* _Exercise_
Would you reproduce the data below exactly, please, leaving out its images?

* _Dataset entries_
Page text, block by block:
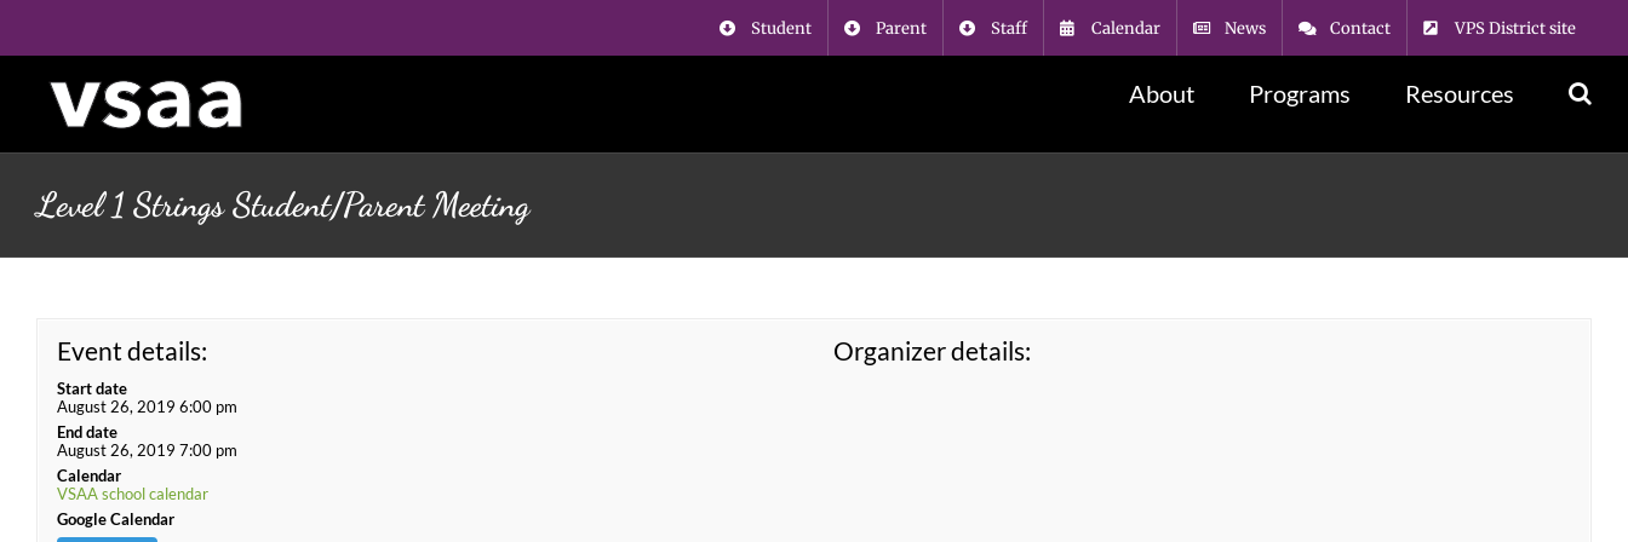
content
Student Parent Staff Calendar News Contact VPS District site
About Programs Resources
Level 1 Strings Student/Parent Meeting
Event details:
Start date
August 26, 2019 6:00 pm
End date
August 26, 2019 7:00 pm
Calendar
VSAA school calendar
Google Calendar
Organizer details:
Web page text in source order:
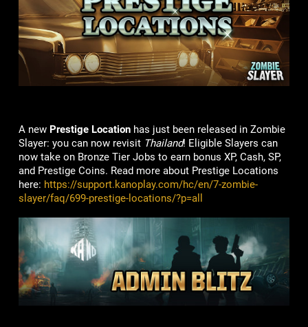
A new Prestige Locationhas just been released in Zombie
Slayer: you can now revisit Thailand! Eligible Slayers can
now take on Bronze Tier Jobs to earn bonus XP, Cash, SP,
and Prestige Coins. Read more about Prestige Locations
here: https://support.kanoplay.com/hc/en/7-zombie-
slayer/faq/699-prestige-locations/?p=all
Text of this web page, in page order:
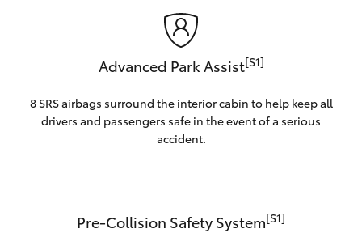
Advanced Park Assist[S1]
8 SRS airbags surround the interior cabin to help keep all
drivers and passengers safe in the event of a serious
accident.
Pre-Collision Safety System[S1]
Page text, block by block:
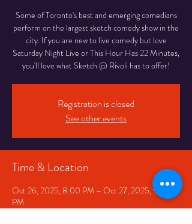
Some of Toronto's best and emerging comedians
perform on the largest sketch comedy show in the
city. If you are new to live comedy but love
Saturday Night Live or This Hour Has 22 Minutes,
you'll love what Sketch @ Rivoli has to offer!
Registration is closed
See other events
Time & Location
Oct 26, 2025, 8:00 PM – Oct 27, 2025, 9:30
PM
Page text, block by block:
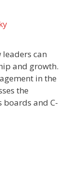
can
and growth.
in the
the
boards and C-
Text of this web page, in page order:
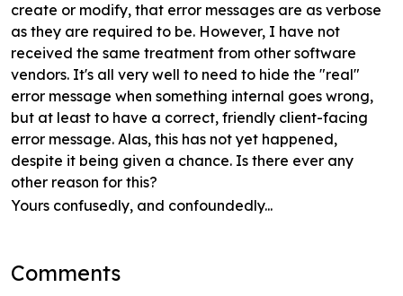
create or modify, that error messages are as verbose
as they are required to be. However, I have not
received the same treatment from other software
vendors. It's all very well to need to hide the "real"
error message when something internal goes wrong,
but at least to have a correct, friendly client-facing
error message. Alas, this has not yet happened,
despite it being given a chance. Is there ever any
other reason for this?
Yours confusedly, and confoundedly...
Comments
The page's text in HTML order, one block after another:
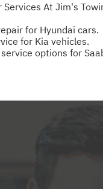
At Jim's
for Hyundai cars.
for Kia vehicles.
options for
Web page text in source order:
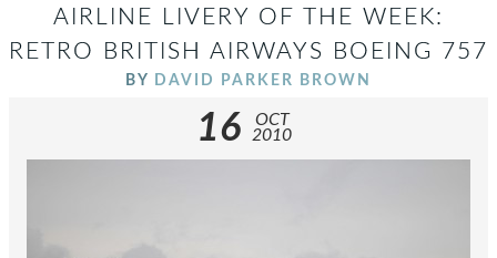
AIRLINE LIVERY OF THE WEEK:
RETRO BRITISH AIRWAYS BOEING 757
BY DAVID PARKER BROWN
16
OCT
2010

* _Finished exercise_
Page text, block by block:
content
Student Parent Staff Calendar News Contact VPS District site
About Programs Resources
Level 1 Strings Student/Parent Meeting
Event details:
Start date
August 26, 2019 6:00 pm
End date
August 26, 2019 7:00 pm
Calendar
VSAA school calendar
Google Calendar
Organizer details:
Web page text in source order:
A new Prestige Locationhas just been released in Zombie
Slayer: you can now revisit Thailand! Eligible Slayers can
now take on Bronze Tier Jobs to earn bonus XP, Cash, SP,
and Prestige Coins. Read more about Prestige Locations
here: https://support.kanoplay.com/hc/en/7-zombie-
slayer/faq/699-prestige-locations/?p=all
Text of this web page, in page order:
Advanced Park Assist[S1]
8 SRS airbags surround the interior cabin to help keep all
drivers and passengers safe in the event of a serious
accident.
Pre-Collision Safety System[S1]
Page text, block by block:
Some of Toronto's best and emerging comedians
perform on the largest sketch comedy show in the
city. If you are new to live comedy but love
Saturday Night Live or This Hour Has 22 Minutes,
you'll love what Sketch @ Rivoli has to offer!
Registration is closed
See other events
Time & Location
Oct 26, 2025, 8:00 PM – Oct 27, 2025, 9:30
PM
Page text, block by block:
can
and growth.
in the
the
boards and C-
Text of this web page, in page order:
create or modify, that error messages are as verbose
as they are required to be. However, I have not
received the same treatment from other software
vendors. It's all very well to need to hide the "real"
error message when something internal goes wrong,
but at least to have a correct, friendly client-facing
error message. Alas, this has not yet happened,
despite it being given a chance. Is there ever any
other reason for this?
Yours confusedly, and confoundedly...
Comments
The page's text in HTML order, one block after another:
At Jim's
for Hyundai cars.
for Kia vehicles.
options for
Web page text in source order:
AIRLINE LIVERY OF THE WEEK:
RETRO BRITISH AIRWAYS BOEING 757
BY DAVID PARKER BROWN
16
OCT
2010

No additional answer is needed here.